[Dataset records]
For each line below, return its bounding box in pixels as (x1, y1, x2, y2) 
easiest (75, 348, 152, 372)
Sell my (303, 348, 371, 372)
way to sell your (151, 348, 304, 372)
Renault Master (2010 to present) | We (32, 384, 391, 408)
==
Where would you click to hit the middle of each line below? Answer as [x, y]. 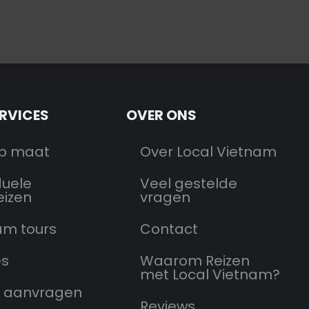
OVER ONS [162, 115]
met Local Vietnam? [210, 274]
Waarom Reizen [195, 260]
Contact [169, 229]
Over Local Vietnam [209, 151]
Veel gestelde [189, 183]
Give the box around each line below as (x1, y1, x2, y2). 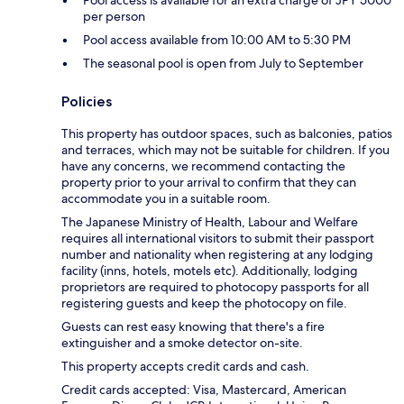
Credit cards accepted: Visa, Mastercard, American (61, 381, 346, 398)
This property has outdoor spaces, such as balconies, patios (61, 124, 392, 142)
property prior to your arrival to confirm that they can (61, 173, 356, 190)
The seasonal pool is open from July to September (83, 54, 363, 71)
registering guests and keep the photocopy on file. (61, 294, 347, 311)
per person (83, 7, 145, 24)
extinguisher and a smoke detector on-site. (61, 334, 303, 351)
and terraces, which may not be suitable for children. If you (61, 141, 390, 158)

__Task objective__. Look through the entries, and return every line that the word "Local" appears in.

__Output of the exercise__.
met Local Vietnam? [210, 274]
Over Local Vietnam [209, 151]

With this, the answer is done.